Dewan Rame-rame Semprot BPJS Kesehatan

Selasa, 27 September 2016

ilustrasi internet

JAKARTA - riautribune : Komisi IX DPR kesal dengan kebijakan BPJS Kesehatan yang mengeluarkan surat edaran Nomor 16/2016 tentang Petunjuk Teknis Penagihan dan Pembayaran Iuran Jaminan Kesehatan Nasional (JKN) untuk Peserta Bukan Penerima Upah (PBPU) dan Peserta Bukan Pekerja (BP). Sebab, aturan baru itu bikin pusing dan memberatkan masyarakat.

Surat edaran tersebut su­dah berlaku sejak 1 September lalu. Di dalamnya disebutkan, peserta BPJS Kesehatan diwa­jibkan membayar iuran JKN paling lambat tanggal 10 setiap bulannya dengan sistem baru.

Pembayaran iuran digabungkan dalam satu virtual account. Sudah begitu, jika terlambat membayar, kartu peserta akan langsung dinonaktifkan. Peserta juga diwajibkan mendaftarkan semua anggota keluarga yang ada di dalam kartu keluarga (KK) menjadi anggota JKN.

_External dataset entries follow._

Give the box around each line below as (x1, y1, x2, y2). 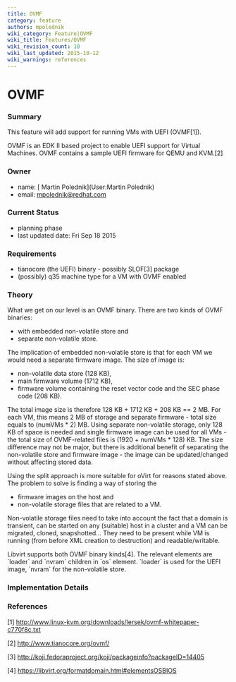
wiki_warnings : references (7, 56, 87, 63)
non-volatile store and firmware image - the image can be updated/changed (7, 451, 228, 459)
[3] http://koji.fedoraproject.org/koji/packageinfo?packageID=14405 (7, 652, 205, 661)
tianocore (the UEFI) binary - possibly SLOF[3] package (17, 265, 180, 274)
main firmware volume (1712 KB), (17, 377, 113, 385)
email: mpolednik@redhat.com (17, 190, 107, 198)
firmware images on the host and (17, 493, 114, 501)
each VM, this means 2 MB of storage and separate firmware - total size (7, 413, 217, 422)
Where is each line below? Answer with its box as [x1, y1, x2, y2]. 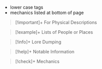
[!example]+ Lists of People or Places [15, 29, 93, 35]
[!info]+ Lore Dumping [15, 39, 62, 45]
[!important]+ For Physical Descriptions [15, 20, 97, 25]
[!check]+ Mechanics [15, 58, 60, 64]
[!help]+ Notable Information [15, 49, 75, 54]
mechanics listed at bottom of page [10, 10, 84, 16]
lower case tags [10, 5, 43, 10]
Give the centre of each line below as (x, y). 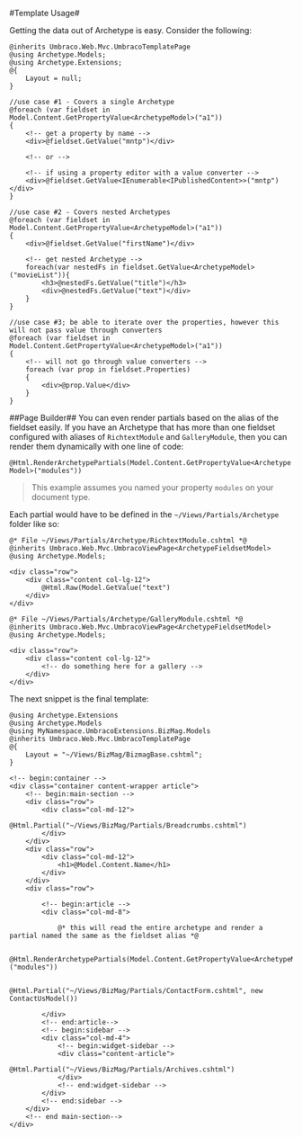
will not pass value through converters (86, 330)
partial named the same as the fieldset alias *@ (104, 936)
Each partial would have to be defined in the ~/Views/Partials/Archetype (144, 515)
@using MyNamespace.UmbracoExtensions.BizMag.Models (110, 731)
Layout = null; (54, 78)
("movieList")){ (40, 275)
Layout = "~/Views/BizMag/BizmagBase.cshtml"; (114, 755)
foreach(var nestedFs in (72, 267)
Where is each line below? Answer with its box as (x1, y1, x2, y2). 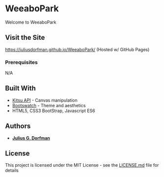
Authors (5, 122, 31, 130)
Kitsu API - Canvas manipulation (12, 97, 78, 103)
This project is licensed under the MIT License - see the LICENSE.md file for (5, 162, 159, 168)
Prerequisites (5, 59, 38, 65)
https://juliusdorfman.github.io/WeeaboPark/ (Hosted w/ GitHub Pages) (5, 46, 150, 52)
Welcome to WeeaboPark (5, 19, 56, 25)
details (5, 168, 19, 174)
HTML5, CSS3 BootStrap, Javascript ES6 (12, 108, 95, 114)
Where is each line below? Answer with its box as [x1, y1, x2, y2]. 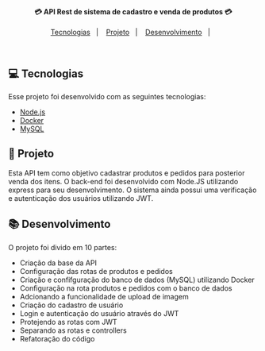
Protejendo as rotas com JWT [19, 317, 117, 326]
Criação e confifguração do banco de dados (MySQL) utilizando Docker [19, 275, 255, 284]
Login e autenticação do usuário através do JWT [19, 308, 179, 318]
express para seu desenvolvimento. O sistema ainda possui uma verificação [8, 185, 257, 195]
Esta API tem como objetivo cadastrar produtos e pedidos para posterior [8, 168, 245, 178]
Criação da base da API [19, 258, 98, 268]
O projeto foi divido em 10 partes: [8, 242, 117, 252]
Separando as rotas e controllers [19, 326, 127, 335]
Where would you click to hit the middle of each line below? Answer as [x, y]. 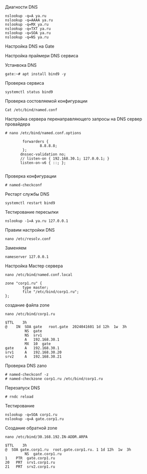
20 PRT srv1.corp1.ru [30, 462]
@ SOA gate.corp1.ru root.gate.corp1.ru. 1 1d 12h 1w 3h [68, 450]
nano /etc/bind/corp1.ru [30, 314]
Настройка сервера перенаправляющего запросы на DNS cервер [73, 119]
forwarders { [36, 142]
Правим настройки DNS [30, 230]
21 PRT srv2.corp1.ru [30, 467]
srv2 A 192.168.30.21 [33, 357]
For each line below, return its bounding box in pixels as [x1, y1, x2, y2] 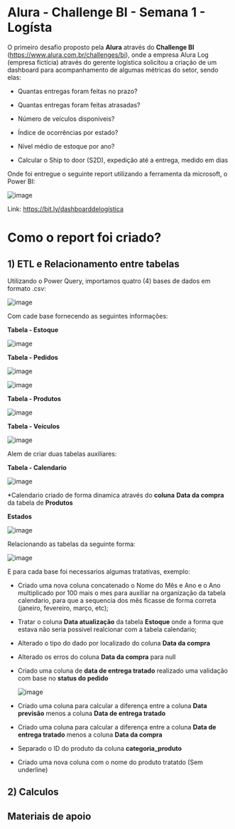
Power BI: [7, 177, 35, 186]
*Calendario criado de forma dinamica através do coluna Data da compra [7, 491, 224, 499]
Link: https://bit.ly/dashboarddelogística [7, 204, 124, 213]
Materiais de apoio [7, 810, 92, 822]
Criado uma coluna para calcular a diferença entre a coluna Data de [17, 722, 217, 731]
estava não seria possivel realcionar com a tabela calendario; [17, 625, 197, 633]
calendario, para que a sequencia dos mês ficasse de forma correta [17, 596, 217, 604]
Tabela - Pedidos [7, 353, 58, 361]
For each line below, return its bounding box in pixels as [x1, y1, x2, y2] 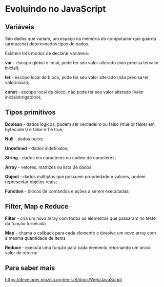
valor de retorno [5, 249, 38, 255]
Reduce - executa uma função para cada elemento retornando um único [5, 245, 151, 250]
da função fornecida [5, 220, 46, 226]
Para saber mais [5, 264, 55, 272]
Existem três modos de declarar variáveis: [5, 50, 89, 56]
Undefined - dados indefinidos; [5, 145, 69, 151]
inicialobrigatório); [5, 94, 42, 100]
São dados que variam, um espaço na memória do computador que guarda [5, 36, 156, 41]
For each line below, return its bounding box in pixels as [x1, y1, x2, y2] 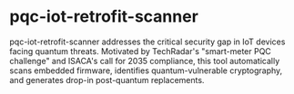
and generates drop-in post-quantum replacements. [9, 74, 205, 85]
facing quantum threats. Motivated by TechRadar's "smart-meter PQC [9, 45, 271, 56]
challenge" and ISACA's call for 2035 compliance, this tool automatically [9, 55, 280, 66]
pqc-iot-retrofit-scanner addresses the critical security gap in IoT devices [9, 36, 286, 47]
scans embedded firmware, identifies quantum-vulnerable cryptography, [9, 65, 283, 76]
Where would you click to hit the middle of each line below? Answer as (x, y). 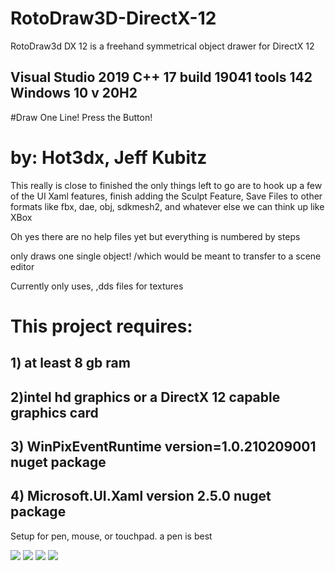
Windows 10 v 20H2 (74, 93)
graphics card (54, 412)
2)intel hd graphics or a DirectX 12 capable (145, 397)
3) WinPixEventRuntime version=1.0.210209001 (163, 447)
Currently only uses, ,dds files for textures (97, 286)
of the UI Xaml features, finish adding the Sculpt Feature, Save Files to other (166, 196)
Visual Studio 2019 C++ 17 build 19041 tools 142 (161, 77)
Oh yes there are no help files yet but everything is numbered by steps (155, 236)
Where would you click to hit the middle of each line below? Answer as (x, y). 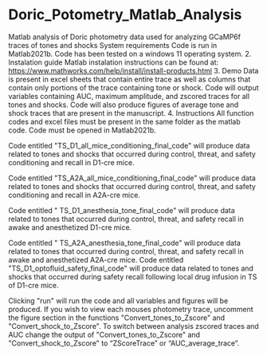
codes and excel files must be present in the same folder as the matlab (124, 121)
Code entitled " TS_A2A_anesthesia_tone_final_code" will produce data (125, 243)
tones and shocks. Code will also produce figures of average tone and (124, 105)
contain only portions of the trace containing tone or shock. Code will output (133, 87)
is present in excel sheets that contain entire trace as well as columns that (130, 79)
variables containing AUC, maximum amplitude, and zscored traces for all (129, 96)
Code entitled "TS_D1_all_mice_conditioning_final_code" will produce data (129, 145)
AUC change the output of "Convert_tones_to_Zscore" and (104, 334)
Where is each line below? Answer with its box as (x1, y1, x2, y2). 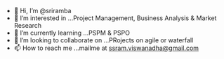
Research (13, 22, 42, 29)
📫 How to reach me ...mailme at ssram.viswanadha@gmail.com (13, 44, 199, 52)
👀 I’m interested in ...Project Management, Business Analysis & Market (13, 14, 217, 22)
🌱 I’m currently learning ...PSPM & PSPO (13, 28, 130, 37)
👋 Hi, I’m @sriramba (13, 7, 72, 15)
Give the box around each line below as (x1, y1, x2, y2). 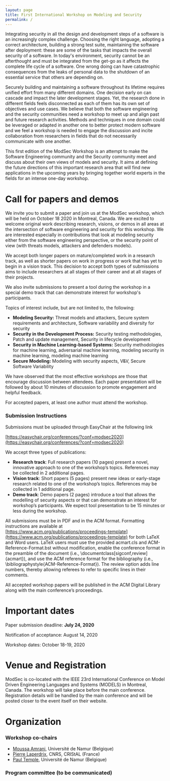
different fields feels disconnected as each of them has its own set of (5, 100, 150, 107)
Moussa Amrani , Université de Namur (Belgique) (12, 745, 114, 751)
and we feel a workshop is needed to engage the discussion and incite (5, 128, 153, 134)
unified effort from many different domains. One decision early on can (5, 90, 151, 96)
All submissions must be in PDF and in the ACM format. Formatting (5, 517, 145, 523)
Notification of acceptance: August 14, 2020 (5, 632, 98, 638)
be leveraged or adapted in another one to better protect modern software (5, 122, 161, 128)
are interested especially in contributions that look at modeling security (5, 232, 154, 238)
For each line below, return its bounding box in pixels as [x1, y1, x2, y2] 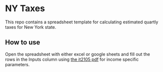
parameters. [5, 61, 30, 67]
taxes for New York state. [5, 24, 56, 30]
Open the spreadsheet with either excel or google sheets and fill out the [5, 51, 150, 57]
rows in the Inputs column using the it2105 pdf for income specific [5, 56, 139, 62]
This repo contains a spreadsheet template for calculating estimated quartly [5, 19, 159, 25]
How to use [5, 38, 40, 47]
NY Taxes [5, 3, 45, 14]
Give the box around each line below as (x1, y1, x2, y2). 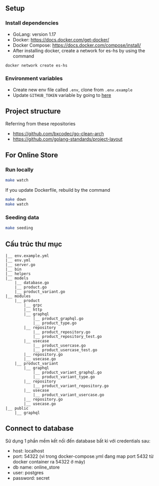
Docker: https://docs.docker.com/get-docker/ (12, 36, 109, 43)
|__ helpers (5, 271, 31, 276)
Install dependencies (5, 19, 59, 27)
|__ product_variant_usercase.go (32, 392, 104, 397)
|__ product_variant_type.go (32, 374, 95, 379)
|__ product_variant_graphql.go (32, 370, 102, 375)
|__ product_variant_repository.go (32, 383, 109, 389)
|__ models (5, 275, 29, 281)
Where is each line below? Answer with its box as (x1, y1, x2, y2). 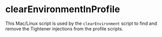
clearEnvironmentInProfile (5, 4, 120, 15)
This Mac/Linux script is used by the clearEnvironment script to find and (5, 20, 157, 26)
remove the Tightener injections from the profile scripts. (5, 25, 124, 31)
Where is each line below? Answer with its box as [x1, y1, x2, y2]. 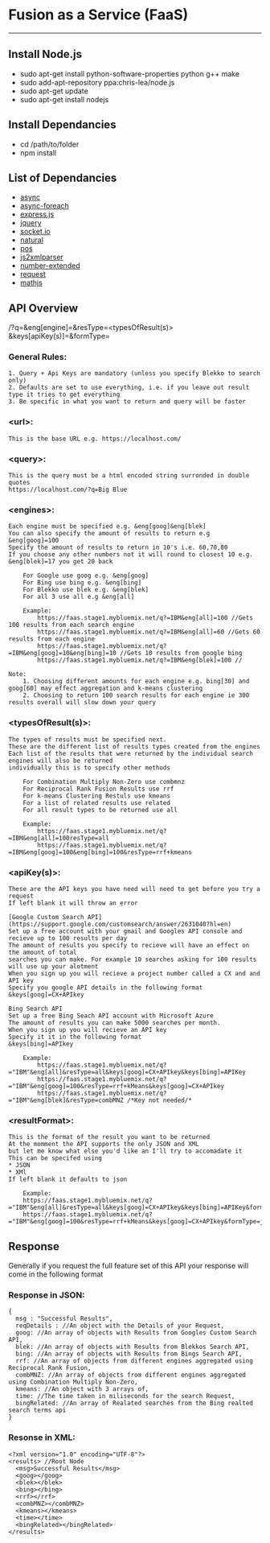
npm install [19, 147, 57, 158]
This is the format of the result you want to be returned [8, 1133, 211, 1141]
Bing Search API [8, 1005, 63, 1013]
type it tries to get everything [8, 390, 121, 399]
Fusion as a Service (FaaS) [8, 6, 189, 24]
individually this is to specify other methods [8, 763, 171, 772]
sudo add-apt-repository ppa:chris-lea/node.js [19, 77, 175, 87]
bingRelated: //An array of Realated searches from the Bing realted [15, 1399, 253, 1408]
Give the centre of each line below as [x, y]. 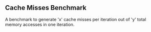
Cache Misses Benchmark [46, 8]
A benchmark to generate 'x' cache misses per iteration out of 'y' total [76, 19]
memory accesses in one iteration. [40, 24]
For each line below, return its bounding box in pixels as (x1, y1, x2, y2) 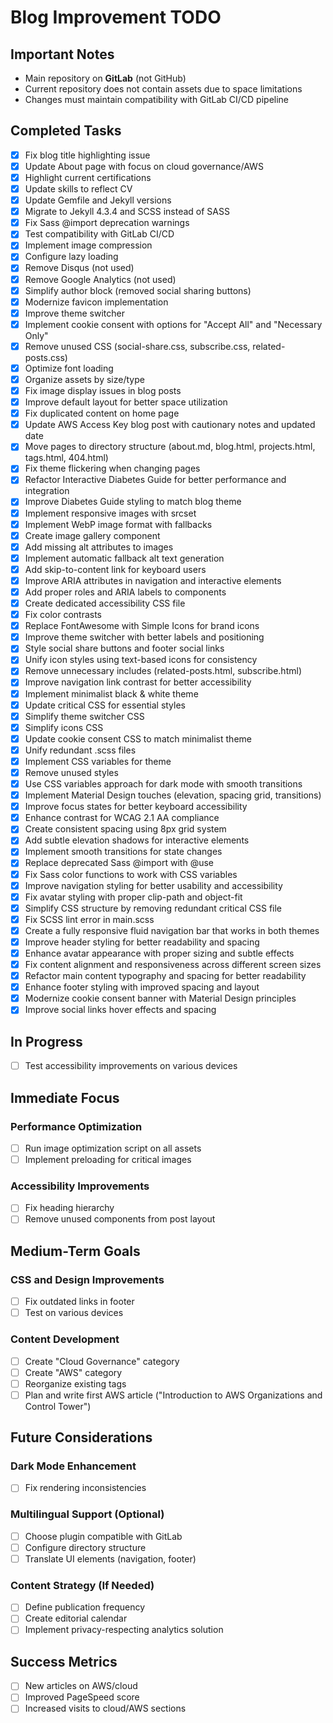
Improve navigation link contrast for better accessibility (24, 676, 252, 688)
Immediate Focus (10, 1089, 120, 1106)
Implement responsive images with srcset (24, 507, 197, 519)
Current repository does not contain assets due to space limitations (24, 83, 303, 95)
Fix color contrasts (24, 609, 103, 621)
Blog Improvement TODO (10, 6, 222, 29)
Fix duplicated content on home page (24, 407, 180, 420)
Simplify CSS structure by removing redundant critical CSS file (24, 902, 283, 914)

Anggota Komisi IX DPR, Muhammad Iqbal menyatakan, surat edaran tersebut sangat memberatkan masyarakat. Sebab, bukan saja kepesertaan masyarakat mandiri terancam di­nonaktifkan saat telat bayar, tapi mereka juga harus menanggung beban besar karena kudu mem­bayar iuran untuk semua anggota keluarga.

"Kami sangat sesalkan surat edaran mengenai tagihan iuran untuk peserta PBPU dan peserta BP. Masyarakat harus mendaftarkan seluruh anggota keluarga yang tercatat di KK. Tentu hal ini hal ini sangat memberatkan bagi peserta mandiri. Padahal, kita tahu bahwa umumnya mereka masih banyak yang termasuk kategori tidak mampu tetapi tidak terdaftar sebagai peserta penerima bantuan iuran (PBI)," terang politisi PPP ini, kemarin.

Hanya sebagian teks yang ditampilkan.